Closed
Description
Update from @hayd I think these should reference _selected_obj
rather than obj
.
Looking through some others, looks these also ignore the selection
- count FIX use selected_obj rather the obj throughout groupby #6570
- corr FIX use selected_obj rather the obj throughout groupby #6570
- cummax FIX use selected_obj rather the obj throughout groupby #6570
- cummin FIX use selected_obj rather the obj throughout groupby #6570
- cumsum FIX use selected_obj rather the obj throughout groupby #6570
- cumprod FIX use selected_obj rather the obj throughout groupby #6570
- describe FIX use selected_obj rather the obj throughout groupby #6570
- fillna FIX use selected_obj rather the obj throughout groupby #6570
- quantile FIX use selected_obj rather the obj throughout groupby #6570
- head API change in groupby head and tail #6533
- hist? the output is ok but the plots have all
- ohlc? possibly fixed with FIX use selected_obj rather the obj throughout groupby #6570 (resample with ohlc is tested), should this method exist? see ohlc not available for groupby/etc #6594
- plot
- rank FIX use selected_obj rather the obj throughout groupby #6570
- tail API change in groupby head and tail #6533
- filter, FIX use selected_obj rather the obj throughout groupby #6570 (tested in FIX filter selects selected columns #6593)

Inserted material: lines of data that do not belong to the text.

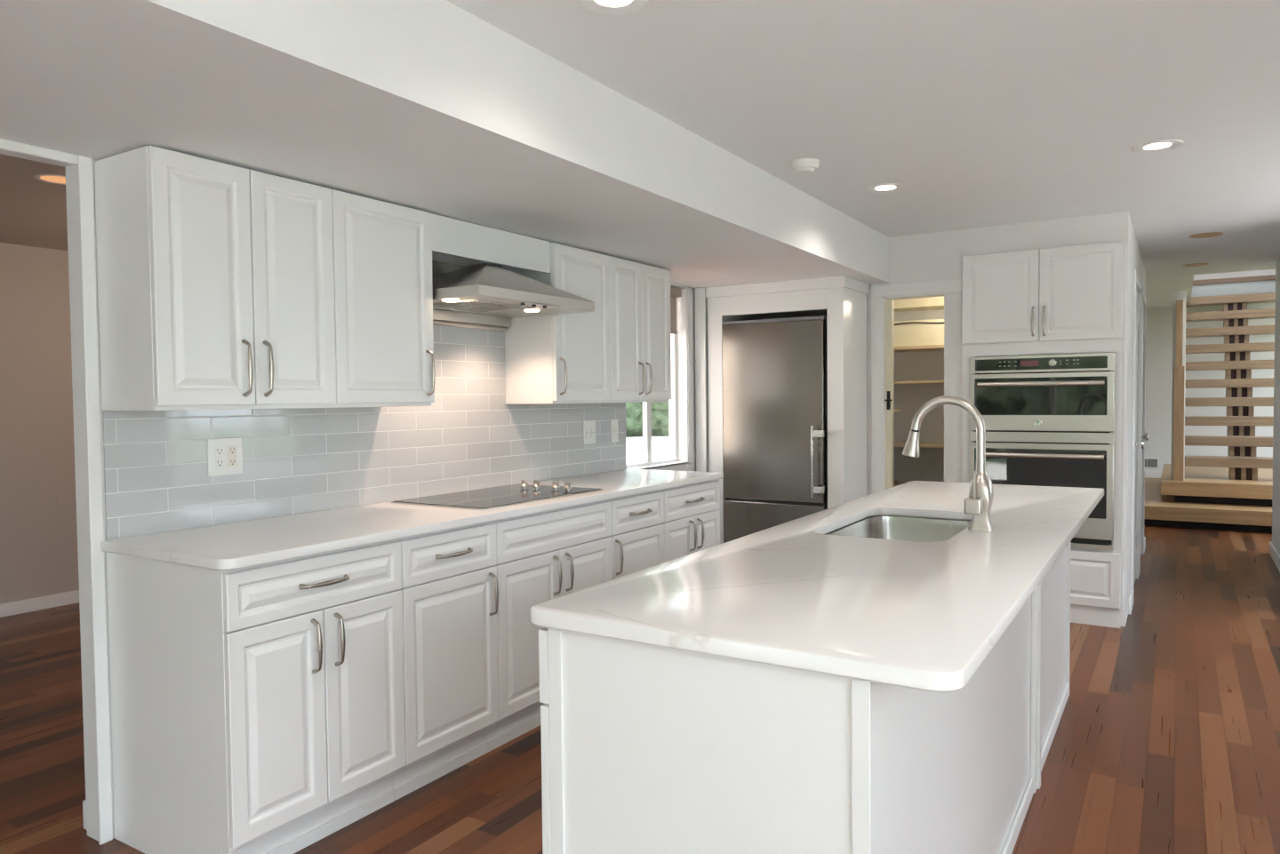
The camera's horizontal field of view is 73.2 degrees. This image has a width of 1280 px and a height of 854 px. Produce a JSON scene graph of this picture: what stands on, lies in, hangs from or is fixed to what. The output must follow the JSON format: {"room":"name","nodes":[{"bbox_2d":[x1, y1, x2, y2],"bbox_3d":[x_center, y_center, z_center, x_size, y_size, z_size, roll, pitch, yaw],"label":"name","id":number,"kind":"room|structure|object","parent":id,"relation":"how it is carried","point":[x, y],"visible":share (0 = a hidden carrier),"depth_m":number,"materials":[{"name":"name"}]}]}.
{"room":"kitchen","nodes":[
{"label":"kitchen","id":0,"kind":"room"},
{"bbox_2d":[0,153,68,251],"bbox_3d":[-3.514,-1.203,2.900,3.392,0.265,6.600,1,2,32],"label":"ceiling","id":1,"kind":"structure","parent":0,"point":[33,212],"depth_m":4.38,"materials":[{"name":"paint"}]},
{"bbox_2d":[34,174,65,184],"bbox_3d":[-2.609,-1.111,3.872,0.184,0.003,0.184,1,2,32],"label":"recessed light","id":2,"kind":"object","parent":1,"relation":"in","point":[60,180],"visible":0.62,"depth_m":3.85,"materials":[{"name":"paint"}]},
{"bbox_2d":[0,242,79,603],"bbox_3d":[-3.482,-0.117,3.082,3.512,2.750,6.630,1,2,32],"label":"wall","id":3,"kind":"structure","parent":0,"point":[39,556],"depth_m":5.53,"materials":[{"name":"paint"}]},
{"bbox_2d":[0,138,78,167],"bbox_3d":[-2.690,-0.718,0.937,0.102,0.029,3.813,1,2,32],"label":"trim","id":4,"kind":"structure","parent":3,"relation":"attached to","point":[7,148],"depth_m":2.45,"materials":[{"name":"paint"}]},
{"bbox_2d":[0,590,86,830],"bbox_3d":[-3.458,1.216,3.031,3.392,0.090,6.480,1,2,32],"label":"baseboard","id":5,"kind":"structure","parent":3,"relation":"attached to","point":[61,599],"depth_m":5.53,"materials":[{"name":"paint"}]},
{"bbox_2d":[92,158,727,839],"bbox_3d":[-1.466,-0.131,2.913,0.088,2.750,8.480,1,2,32],"label":"wall","id":6,"kind":"structure","parent":0,"point":[438,257],"depth_m":3.48,"materials":[{"name":"paint"}]},
{"bbox_2d":[65,155,112,845],"bbox_3d":[-1.663,0.230,2.596,0.100,2.054,0.038,1,2,32],"label":"trim","id":7,"kind":"structure","parent":6,"relation":"attached to","point":[79,186],"depth_m":2.58,"materials":[{"name":"paint"}]},
{"bbox_2d":[94,145,336,410],"bbox_3d":[-1.312,-0.427,2.740,0.346,0.742,0.608,1,2,32],"label":"upper cabinet","id":8,"kind":"object","parent":6,"relation":"attached to","point":[216,281],"visible":1,"depth_m":2.56,"materials":[{"name":"paint"}]},
{"bbox_2d":[102,325,626,539],"bbox_3d":[-0.849,-0.100,3.810,0.006,0.784,2.884,1,2,32],"label":"backsplash","id":9,"kind":"structure","parent":6,"relation":"attached to","point":[298,460],"depth_m":3.38,"materials":[{"name":"grey tile"}]},
{"bbox_2d":[207,437,242,476],"bbox_3d":[-1.402,0.100,2.915,0.009,0.126,0.126,1,2,32],"label":"power outlet","id":10,"kind":"object","parent":9,"relation":"attached to","point":[224,455],"visible":1,"depth_m":2.91,"materials":[{"name":"white plastic"}]},
{"bbox_2d":[214,447,224,467],"bbox_3d":[-1.412,0.101,2.894,0.002,0.068,0.033,1,2,32],"label":"receptacle","id":11,"kind":"object","parent":10,"relation":"attached to","point":[219,452],"depth_m":2.89,"materials":[{"name":"white plastic"}]},
{"bbox_2d":[227,446,237,466],"bbox_3d":[-1.388,0.099,2.933,0.002,0.068,0.033,1,2,32],"label":"receptacle","id":12,"kind":"object","parent":10,"relation":"attached to","point":[232,451],"depth_m":2.93,"materials":[{"name":"beige plastic"}]},
{"bbox_2d":[583,420,595,444],"bbox_3d":[-0.275,0.030,4.715,0.010,0.128,0.116,1,2,32],"label":"light switch","id":13,"kind":"object","parent":9,"relation":"attached to","point":[588,427],"visible":1,"depth_m":4.71,"materials":[{"name":"white plastic"}]},
{"bbox_2d":[610,419,618,442],"bbox_3d":[-0.144,0.022,4.926,0.010,0.130,0.074,1,2,32],"label":"light switch","id":14,"kind":"object","parent":9,"relation":"attached to","point":[614,425],"visible":1,"depth_m":4.92,"materials":[{"name":"white plastic"}]},
{"bbox_2d":[331,189,435,407],"bbox_3d":[-1.030,-0.445,3.192,0.346,0.742,0.455,1,2,32],"label":"upper cabinet","id":15,"kind":"object","parent":6,"relation":"attached to","point":[382,251],"visible":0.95,"depth_m":3.10,"materials":[{"name":"paint"}]},
{"bbox_2d":[432,260,594,331],"bbox_3d":[-0.627,-0.580,3.654,0.529,0.280,0.756,1,2,32],"label":"range hood","id":16,"kind":"object","parent":6,"relation":"attached to","point":[486,296],"visible":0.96,"depth_m":3.58,"materials":[{"name":"metal"}]},
{"bbox_2d":[441,298,459,302],"bbox_3d":[-0.734,-0.490,3.344,0.068,0.006,0.068,1,2,32],"label":"lamp","id":17,"kind":"object","parent":16,"relation":"attached to","point":[443,300],"depth_m":3.32,"materials":[{"name":"beige"}]},
{"bbox_2d":[524,309,539,311],"bbox_3d":[-0.472,-0.507,3.763,0.068,0.006,0.068,1,2,32],"label":"lamp","id":18,"kind":"object","parent":16,"relation":"attached to","point":[526,310],"depth_m":3.74,"materials":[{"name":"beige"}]},
{"bbox_2d":[503,242,610,404],"bbox_3d":[-0.384,-0.486,4.225,0.346,0.742,0.455,1,2,32],"label":"upper cabinet","id":19,"kind":"object","parent":6,"relation":"attached to","point":[560,358],"visible":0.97,"depth_m":4.08,"materials":[{"name":"paint"}]},
{"bbox_2d":[608,256,671,402],"bbox_3d":[-0.101,-0.504,4.677,0.346,0.742,0.607,1,2,32],"label":"upper cabinet","id":20,"kind":"object","parent":6,"relation":"attached to","point":[639,293],"visible":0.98,"depth_m":4.58,"materials":[{"name":"paint"}]},
{"bbox_2d":[626,333,677,468],"bbox_3d":[0.032,-0.327,5.402,0.050,1.145,0.740,1,2,32],"label":"window","id":21,"kind":"structure","parent":6,"relation":"in","point":[673,402],"depth_m":5.67,"materials":[{"name":"paint"}]},
{"bbox_2d":[629,285,687,469],"bbox_3d":[0.084,-0.328,5.370,0.074,1.162,0.740,1,2,32],"label":"trim","id":22,"kind":"structure","parent":6,"relation":"attached to","point":[682,301],"depth_m":5.67,"materials":[{"name":"paint"}]},
{"bbox_2d":[670,287,681,334],"bbox_3d":[0.070,-0.744,5.362,0.049,0.290,0.690,1,2,32],"label":"roller blind","id":23,"kind":"object","parent":6,"relation":"attached to","point":[675,293],"visible":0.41,"depth_m":5.60,"materials":[{"name":"beige fabric"}]},
{"bbox_2d":[670,282,693,462],"bbox_3d":[0.133,-0.332,5.374,0.012,1.155,0.800,1,2,32],"label":"trim","id":24,"kind":"structure","parent":6,"relation":"attached to","point":[689,289],"depth_m":5.68,"materials":[{"name":"paint"}]},
{"bbox_2d":[0,0,888,295],"bbox_3d":[-0.917,-1.079,2.603,1.154,0.545,8.600,1,2,32],"label":"ceiling","id":25,"kind":"structure","parent":0,"point":[428,106],"depth_m":2.38,"materials":[{"name":"paint"}]},
{"bbox_2d":[431,213,550,273],"bbox_3d":[-0.623,-0.766,3.644,0.019,0.144,0.758,1,2,32],"label":"filler panel","id":26,"kind":"object","parent":25,"relation":"attached to","point":[451,236],"visible":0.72,"depth_m":3.61,"materials":[{"name":"paint"}]},
{"bbox_2d":[0,525,1279,853],"bbox_3d":[1.159,1.188,5.619,8.720,0.120,16.000,1,2,32],"label":"floor","id":27,"kind":"structure","parent":0,"point":[1166,740],"depth_m":3.26,"materials":[{"name":"brown wood"}]},
{"bbox_2d":[105,539,405,853],"bbox_3d":[-1.171,0.807,2.701,0.649,0.883,0.608,1,2,32],"label":"base cabinet","id":28,"kind":"object","parent":27,"relation":"on","point":[258,709],"visible":0.95,"depth_m":2.48,"materials":[{"name":"paint"}]},
{"bbox_2d":[100,468,723,570],"bbox_3d":[-0.580,0.311,3.649,0.628,0.031,2.913,1,2,32],"label":"countertop","id":29,"kind":"structure","parent":28,"relation":"on","point":[235,546],"depth_m":2.83,"materials":[{"name":"white stone"}]},
{"bbox_2d":[390,480,602,510],"bbox_3d":[-0.586,0.271,3.671,0.504,0.047,0.786,1,2,32],"label":"cooktop","id":30,"kind":"object","parent":29,"relation":"in","point":[485,499],"visible":1,"depth_m":3.60,"materials":[{"name":"glass"}]},
{"bbox_2d":[392,521,499,800],"bbox_3d":[-0.889,0.789,3.153,0.649,0.883,0.455,1,2,32],"label":"base cabinet","id":31,"kind":"object","parent":27,"relation":"on","point":[450,588],"visible":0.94,"depth_m":2.98,"materials":[{"name":"paint"}]},
{"bbox_2d":[486,499,612,751],"bbox_3d":[-0.566,0.769,3.669,0.649,0.883,0.760,1,2,32],"label":"base cabinet","id":32,"kind":"object","parent":27,"relation":"on","point":[548,556],"visible":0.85,"depth_m":3.37,"materials":[{"name":"paint"}]},
{"bbox_2d":[608,489,663,579],"bbox_3d":[-0.243,0.748,4.186,0.649,0.883,0.455,1,2,32],"label":"base cabinet","id":33,"kind":"object","parent":27,"relation":"on","point":[637,525],"visible":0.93,"depth_m":4.01,"materials":[{"name":"paint"}]},
{"bbox_2d":[660,480,719,562],"bbox_3d":[0.039,0.730,4.637,0.649,0.883,0.605,1,2,32],"label":"base cabinet","id":34,"kind":"object","parent":27,"relation":"on","point":[692,512],"visible":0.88,"depth_m":4.44,"materials":[{"name":"paint"}]},
{"bbox_2d":[721,315,827,543],"bbox_3d":[1.007,0.214,5.747,0.701,1.822,0.760,1,2,32],"label":"refrigerator","id":35,"kind":"object","parent":27,"relation":"on","point":[775,371],"visible":0.6,"depth_m":5.47,"materials":[{"name":"grey metal"}]},
{"bbox_2d":[694,275,868,543],"bbox_3d":[0.994,0.097,5.785,1.019,2.054,0.720,1,2,32],"label":"refrigerator surround","id":36,"kind":"object","parent":27,"relation":"on","point":[845,306],"visible":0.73,"depth_m":5.46,"materials":[{"name":"paint"}]},
{"bbox_2d":[538,542,1070,853],"bbox_3d":[0.845,0.785,2.768,0.719,0.882,2.898,1,2,32],"label":"kitchen island","id":37,"kind":"object","parent":27,"relation":"on","point":[646,748],"visible":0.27,"depth_m":1.58,"materials":[{"name":"paint"}]},
{"bbox_2d":[530,480,1103,692],"bbox_3d":[0.892,0.327,2.715,0.820,0.031,2.921,1,2,32],"label":"island countertop","id":38,"kind":"structure","parent":37,"relation":"on","point":[923,616],"depth_m":1.80,"materials":[{"name":"white stone"}]},
{"bbox_2d":[826,515,970,542],"bbox_3d":[0.858,0.453,2.805,0.426,0.224,0.738,1,2,32],"label":"sink","id":39,"kind":"object","parent":38,"relation":"in","point":[884,527],"visible":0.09,"depth_m":3.11,"materials":[{"name":"metal"}]},
{"bbox_2d":[902,395,993,531],"bbox_3d":[0.943,0.108,2.660,0.272,0.409,0.106,1,2,32],"label":"faucet","id":40,"kind":"object","parent":38,"relation":"on","point":[979,503],"visible":1,"depth_m":2.61,"materials":[{"name":"silver metal"}]},
{"bbox_2d":[961,241,1124,628],"bbox_3d":[2.500,0.039,5.314,0.856,2.170,0.718,1,2,32],"label":"tall cabinet","id":41,"kind":"object","parent":27,"relation":"on","point":[1068,300],"visible":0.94,"depth_m":4.96,"materials":[{"name":"paint"}]},
{"bbox_2d":[969,352,1115,551],"bbox_3d":[2.479,0.128,5.274,0.774,1.116,0.716,1,2,32],"label":"double wall oven","id":42,"kind":"object","parent":41,"relation":"on","point":[1049,420],"visible":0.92,"depth_m":4.98,"materials":[{"name":"silver metal"}]},
{"bbox_2d":[1144,274,1275,532],"bbox_3d":[5.446,-0.424,10.150,3.920,2.715,3.230,1,2,32],"label":"staircase","id":43,"kind":"structure","parent":27,"relation":"on","point":[1234,492],"depth_m":9.08,"materials":[{"name":"brown wood"}]},
{"bbox_2d":[446,0,1279,307],"bbox_3d":[2.641,-1.353,4.663,5.000,0.307,15.880,1,2,32],"label":"ceiling","id":44,"kind":"structure","parent":0,"point":[987,113],"depth_m":2.97,"materials":[{"name":"paint"}]},
{"bbox_2d":[578,0,648,15],"bbox_3d":[-0.067,-1.087,2.184,0.182,0.006,0.182,1,2,32],"label":"recessed light","id":45,"kind":"object","parent":44,"relation":"in","point":[612,7],"visible":1,"depth_m":2.22,"materials":[{"name":"beige"}]},
{"bbox_2d":[791,158,819,175],"bbox_3d":[0.717,-1.124,3.733,0.120,0.051,0.120,1,2,32],"label":"smoke detector","id":46,"kind":"object","parent":44,"relation":"attached to","point":[804,166],"visible":1,"depth_m":3.70,"materials":[{"name":"white plastic"}]},
{"bbox_2d":[866,183,904,192],"bbox_3d":[1.199,-1.167,4.209,0.182,0.006,0.182,1,2,32],"label":"recessed light","id":47,"kind":"object","parent":44,"relation":"in","point":[884,188],"visible":1,"depth_m":4.21,"materials":[{"name":"beige"}]},
{"bbox_2d":[1131,139,1183,152],"bbox_3d":[2.128,-1.154,3.544,0.182,0.006,0.182,1,2,32],"label":"recessed light","id":48,"kind":"object","parent":44,"relation":"in","point":[1161,145],"visible":1,"depth_m":3.54,"materials":[{"name":"paint"}]},
{"bbox_2d":[1182,263,1208,266],"bbox_3d":[4.550,-1.327,7.058,0.184,0.003,0.184,1,2,32],"label":"recessed light","id":49,"kind":"object","parent":44,"relation":"in","point":[1195,264],"visible":1,"depth_m":7.07,"materials":[{"name":"orange metal"}]},
{"bbox_2d":[1189,232,1223,238],"bbox_3d":[3.656,-1.238,5.564,0.184,0.003,0.184,1,2,32],"label":"recessed light","id":50,"kind":"object","parent":44,"relation":"in","point":[1214,234],"visible":1,"depth_m":5.56,"materials":[{"name":"orange metal"}]},
{"bbox_2d":[893,309,943,481],"bbox_3d":[2.166,-0.110,6.425,1.450,2.400,1.080,1,2,32],"label":"wall","id":51,"kind":"structure","parent":0,"point":[924,365],"depth_m":6.86,"materials":[{"name":"paint"}]},
{"bbox_2d":[893,480,911,487],"bbox_3d":[2.240,0.452,6.648,1.146,0.018,0.378,1,2,32],"label":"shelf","id":52,"kind":"object","parent":51,"relation":"attached to","point":[895,483],"visible":0.02,"depth_m":6.78,"materials":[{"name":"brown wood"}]},
{"bbox_2d":[893,344,943,352],"bbox_3d":[2.221,-0.603,6.600,1.146,0.024,0.408,1,2,32],"label":"shelf","id":53,"kind":"object","parent":51,"relation":"attached to","point":[932,348],"visible":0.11,"depth_m":6.50,"materials":[{"name":"brown wood"}]},
{"bbox_2d":[893,441,943,447],"bbox_3d":[2.237,0.138,6.637,1.146,0.020,0.378,1,2,32],"label":"shelf","id":54,"kind":"object","parent":51,"relation":"attached to","point":[895,444],"visible":0.11,"depth_m":6.57,"materials":[{"name":"brown wood"}]},
{"bbox_2d":[893,380,943,384],"bbox_3d":[2.232,-0.344,6.621,1.146,0.018,0.378,1,2,32],"label":"shelf","id":55,"kind":"object","parent":51,"relation":"attached to","point":[924,381],"visible":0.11,"depth_m":6.51,"materials":[{"name":"brown wood"}]},
{"bbox_2d":[893,321,943,325],"bbox_3d":[2.272,-0.776,6.344,0.806,0.024,0.018,1,2,32],"label":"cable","id":56,"kind":"object","parent":51,"relation":"attached to","point":[908,322],"visible":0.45,"depth_m":6.46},
{"bbox_2d":[893,296,943,346],"bbox_3d":[2.227,-0.836,6.606,1.150,0.439,0.380,1,2,32],"label":"wall","id":57,"kind":"structure","parent":0,"point":[905,334],"depth_m":6.51,"materials":[{"name":"paint"}]},
{"bbox_2d":[763,211,1129,495],"bbox_3d":[1.866,-0.186,5.806,2.497,2.600,0.682,1,2,32],"label":"wall","id":58,"kind":"structure","parent":0,"point":[937,256],"depth_m":5.34,"materials":[{"name":"paint"}]},
{"bbox_2d":[884,299,893,489],"bbox_3d":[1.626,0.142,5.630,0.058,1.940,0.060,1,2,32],"label":"door","id":59,"kind":"structure","parent":58,"relation":"in","point":[889,303],"depth_m":5.61,"materials":[{"name":"paint"}]},
{"bbox_2d":[871,279,962,494],"bbox_3d":[1.789,0.104,5.529,0.572,2.040,0.143,1,2,32],"label":"trim","id":60,"kind":"structure","parent":58,"relation":"attached to","point":[879,293],"depth_m":5.58,"materials":[{"name":"paint"}]},
{"bbox_2d":[1120,216,1145,626],"bbox_3d":[3.476,-0.084,6.119,0.097,2.343,2.912,1,2,32],"label":"wall","id":61,"kind":"structure","parent":0,"point":[1132,258],"depth_m":5.00,"materials":[{"name":"paint"}]},
{"bbox_2d":[1128,587,1134,615],"bbox_3d":[3.020,1.070,5.301,0.018,0.100,0.340,1,2,32],"label":"baseboard","id":62,"kind":"structure","parent":61,"relation":"attached to","point":[1131,597],"depth_m":5.20,"materials":[{"name":"paint"}]},
{"bbox_2d":[1130,269,1146,587],"bbox_3d":[3.626,0.031,6.255,0.014,2.100,1.990,1,2,32],"label":"trim","id":63,"kind":"structure","parent":61,"relation":"attached to","point":[1137,284],"depth_m":6.11,"materials":[{"name":"paint"}]},
{"bbox_2d":[1133,290,1143,585],"bbox_3d":[3.336,0.079,5.790,0.108,2.036,0.764,1,2,32],"label":"door","id":64,"kind":"structure","parent":61,"relation":"in","point":[1140,444],"depth_m":5.99,"materials":[{"name":"paint"}]},
{"bbox_2d":[1138,560,1140,576],"bbox_3d":[3.629,1.031,6.275,0.018,0.100,0.180,1,2,32],"label":"baseboard","id":65,"kind":"structure","parent":61,"relation":"attached to","point":[1139,560],"depth_m":6.28,"materials":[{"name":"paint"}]},
{"bbox_2d":[1140,304,1149,555],"bbox_3d":[3.911,0.043,6.709,0.108,2.036,0.794,1,2,32],"label":"door","id":66,"kind":"structure","parent":61,"relation":"in","point":[1146,436],"depth_m":6.94,"materials":[{"name":"paint"}]},
{"bbox_2d":[1144,536,1145,552],"bbox_3d":[4.241,0.993,7.254,0.018,0.100,0.290,1,2,32],"label":"baseboard","id":67,"kind":"structure","parent":61,"relation":"attached to","point":[1144,537],"depth_m":7.25,"materials":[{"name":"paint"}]},
{"bbox_2d":[1144,269,1275,479],"bbox_3d":[5.550,-1.540,9.297,5.220,5.000,4.770,1,2,32],"label":"wall","id":68,"kind":"structure","parent":0,"point":[1158,320],"depth_m":11.05,"materials":[{"name":"paint"}]},
{"bbox_2d":[1144,457,1158,468],"bbox_3d":[6.676,0.472,11.338,0.245,0.130,0.012,1,2,32],"label":"air vent","id":69,"kind":"object","parent":68,"relation":"in","point":[1149,462],"visible":0.67,"depth_m":11.31,"materials":[{"name":"paint"}]},
{"bbox_2d":[1144,470,1162,478],"bbox_3d":[6.759,0.623,11.289,5.000,0.100,0.018,1,2,32],"label":"baseboard","id":70,"kind":"structure","parent":68,"relation":"attached to","point":[1148,474],"depth_m":11.30,"materials":[{"name":"paint"}]},
{"bbox_2d":[1272,258,1279,555],"bbox_3d":[4.559,-0.099,5.944,0.120,2.363,2.440,1,2,32],"label":"wall","id":71,"kind":"structure","parent":0,"point":[1276,497],"depth_m":6.78,"materials":[{"name":"paint"}]},
{"bbox_2d":[1268,541,1279,572],"bbox_3d":[4.568,1.031,5.994,0.138,0.100,2.458,1,2,32],"label":"baseboard","id":72,"kind":"structure","parent":71,"relation":"attached to","point":[1274,554],"depth_m":6.67,"materials":[{"name":"paint"}]},
{"label":"outside","id":73,"kind":"structure","parent":0,"visible":0},
{"bbox_2d":[626,436,675,463],"bbox_3d":[-9.403,0.867,28.080,39.800,0.040,29.100,1,2,32],"label":"outdoor ground","id":74,"kind":"structure","parent":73,"point":[660,444],"depth_m":28.57,"materials":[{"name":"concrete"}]},
{"bbox_2d":[625,401,669,437],"bbox_3d":[0.048,-2.226,38.330,6.059,6.033,4.698,1,2,32],"label":"tree","id":75,"kind":"object","parent":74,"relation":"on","point":[660,410],"visible":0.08,"depth_m":37.44,"materials":[{"name":"green plant"}]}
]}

- resample, FIX use selected_obj rather the obj throughout groupby #6570
- nth ENH/BUG groupby nth now filters, works with DataFrames #6569
- diff/shift, FIX use selected_obj rather the obj throughout groupby #6570
- all/any FIX use selected_obj rather the obj throughout groupby #6570
- ffill, FIX use selected_obj rather the obj throughout groupby #6570
- pct_change FIX use selected_obj rather the obj throughout groupby #6570
- idxmin/idxmax, FIX use selected_obj rather the obj throughout groupby #6570
- dtypes FIX use selected_obj rather the obj throughout groupby #6570
- apply FIX use selected_obj rather the obj throughout groupby #6570 (could be tested more / different paths?)
Aggregation functions like (they already kind of do, but they allow bad selections ie column names not in columns, may be sep issue?):
- sum/max/min/median/mean/var/std/.. (not tested)
- agg (not tested)
(these "work" with the described bug)
Atm selecting a column not in df doesn't raise:
- it should raise a Key Error, FIX raise when groupby selecting cols not in frame #6578
what about iloc/loc/ix
(current all disabled)?
- iloc (very similar to head/tail)
- loc/ix (maybe push off for now, this is pretty tricky)
- iterate over all (whitelisted) functions to check they adhere to this
The column selection on a groupby object is being ignored when .quantile()
is called. So it computes the quantile on all the (numeric) columns and returns the full DataFrame.
In [92]: t = pd.DataFrame(np.random.randn(10, 4)); t[0] = np.hstack([np.ones(5), np.zeros(5)])
In [95]: t.groupby(0)[[1, 2]].quantile() # shows other cols
Out[95]:
0 1 2 3
0
0 0 0.127152 0.108908 0.369601
1 1 -0.321279 0.265550 -0.382398
In [96]: t[[1, 2]].groupby(t[0]).quantile() # Should be equivalent to:
Out[96]:
1 2
0
0 0.127152 0.108908
1 -0.321279 0.265550
Seeing all these, I'm wondering if this is a bug or just how some of the methods are implementer. The docs don't mention anything about only supporting some methods though.
version: '0.12.0-883-g988d4be'